I’m really exhausted. My friend, S, had his first (I think his first) psychotic episode over the past couple months. Being 35, this was unexpected. He is paranoid, believing everyone is trying to kill him. What he has expressed is more complicated than that, of course, but that’s the short of it. He’s fled the state and is living out of his car. Lots of people have pressed charges against him for harassment and stalking, and violating protective orders. He believes no one on Earth is on his side, so he has no one to assist him. As it stands, there is no way to find him, unless he gets picked up on a stalking warrant at some point. If he does, I don’t want him lost in the system somewhere people don’t understand how ill he is, and just thrown in prison.
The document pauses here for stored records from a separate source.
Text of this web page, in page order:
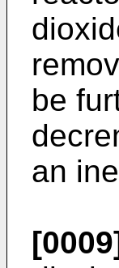
be
an
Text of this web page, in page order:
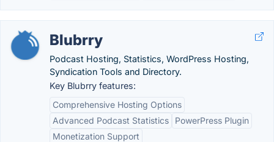
Blubrry
Podcast Hosting, Statistics, WordPress Hosting,
Syndication Tools and Directory.
Key Blubrry features:
Comprehensive Hosting Options
Advanced Podcast Statistics
PowerPress Plugin
Monetization Support
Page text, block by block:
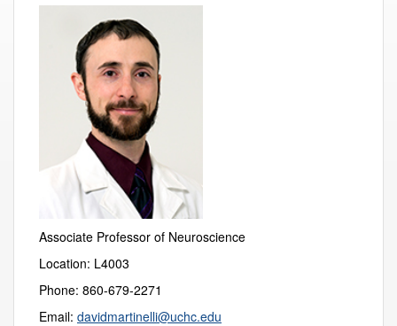
Associate Professor of Neuroscience
Location: L4003
Phone: 860-679-2271
Email: davidmartinelli@uchc.edu
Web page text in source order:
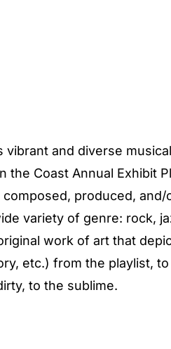
vibrant and diverse
Coast Annual Exhibit
produced, and/
variety of genre: rock,
work of art that
etc.) from the playlist,
to the sublime.
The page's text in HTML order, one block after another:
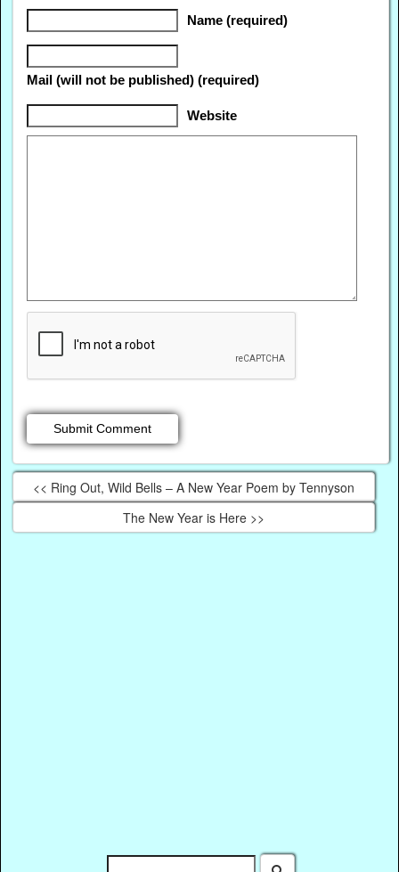
Name (required)
Mail (will not be published) (required)
Website
<< Ring Out, Wild Bells – A New Year Poem by Tennyson
The New Year is Here >>

He’s never been diagnosed; he fears psychiatrists most of all, even before his episode began. But talking to crisis centers, and my own psychiatrist, they all think he definitely suffers from schizophrenia or schizo-effective disorder.
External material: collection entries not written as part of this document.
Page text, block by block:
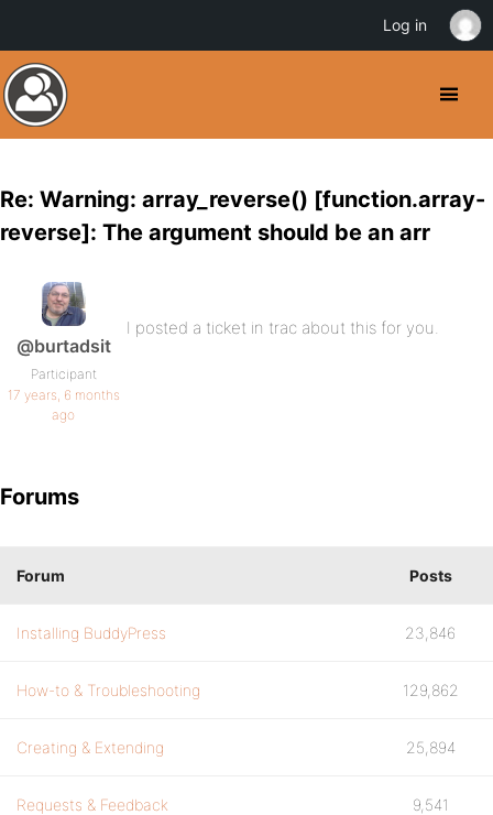
Re: Warning: array_reverse() [function.array-
reverse]: The argument should be an arr
@burtadsit
Participant
17 years, 6 months
ago
I posted a ticket in trac about this for you.
Forums
Forum Posts
Installing BuddyPress 23,846
How-to & Troubleshooting 129,862
Creating & Extending 25,894
Requests & Feedback 9,541
Log in
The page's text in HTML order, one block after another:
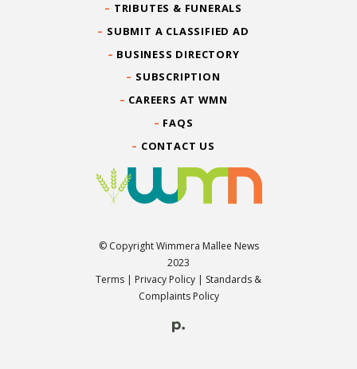
TRIBUTES & FUNERALS
SUBMIT A CLASSIFIED AD
BUSINESS DIRECTORY
SUBSCRIPTION
CAREERS AT WMN
FAQS
CONTACT US
© Copyright Wimmera Mallee News
2023
Terms | Privacy Policy | Standards &
Complaints Policy
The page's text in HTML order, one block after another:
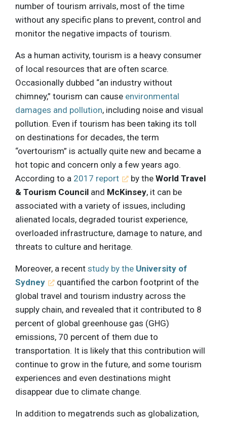
number of tourism arrivals, most of the time
without any specific plans to prevent, control and
monitor the negative impacts of tourism.
As a human activity, tourism is a heavy consumer
of local resources that are often scarce.
Occasionally dubbed “an industry without
chimney,” tourism can cause environmental
damages and pollution, including noise and visual
pollution. Even if tourism has been taking its toll
on destinations for decades, the term
“overtourism” is actually quite new and became a
hot topic and concern only a few years ago.
According to a 2017 report by theWorld Travel
& Tourism Council and McKinsey, it can be
associated with a variety of issues, including
alienated locals, degraded tourist experience,
overloaded infrastructure, damage to nature, and
threats to culture and heritage.
Moreover, a recent study by the University of
Sydney
quantified the carbon footprint of the
global travel and tourism industry across the
supply chain, and revealed that it contributed to 8
percent of global greenhouse gas (GHG)
emissions, 70 percent of them due to
transportation. It is likely that this contribution will
continue to grow in the future, and some tourism
experiences and even destinations might
disappear due to climate change.
In addition to megatrends such as globalization,
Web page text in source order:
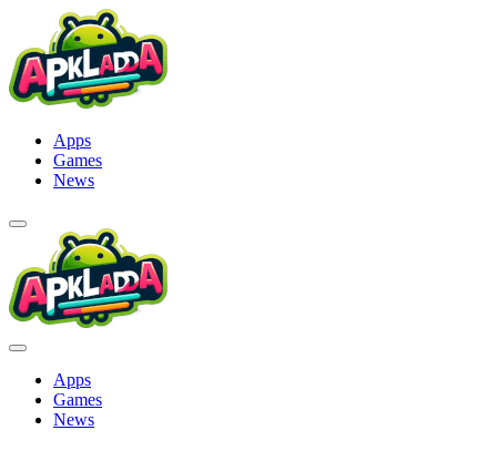
content
Apps
Games
News
Apps
Games
News

I’m writing here because reading some of you talk to each other has helped my heart.
It is hard to know there is no way you can help someone you really love. It is hard to think that there is no one that can help him right now, and how awful he must feel every moment, to live in the world he lives in. Me and everyone else (his parents, other friends) have more or less been told to avoid engaging him (he writes a LOT of e-mails), and most of us have followed that advise after the first few days. It is hard to stay silent. But I know any words of support would only been seen as something mocking and cruel by him, and make him feel worse.
Feeling so powerless before someone you love is humbling in a very painful way.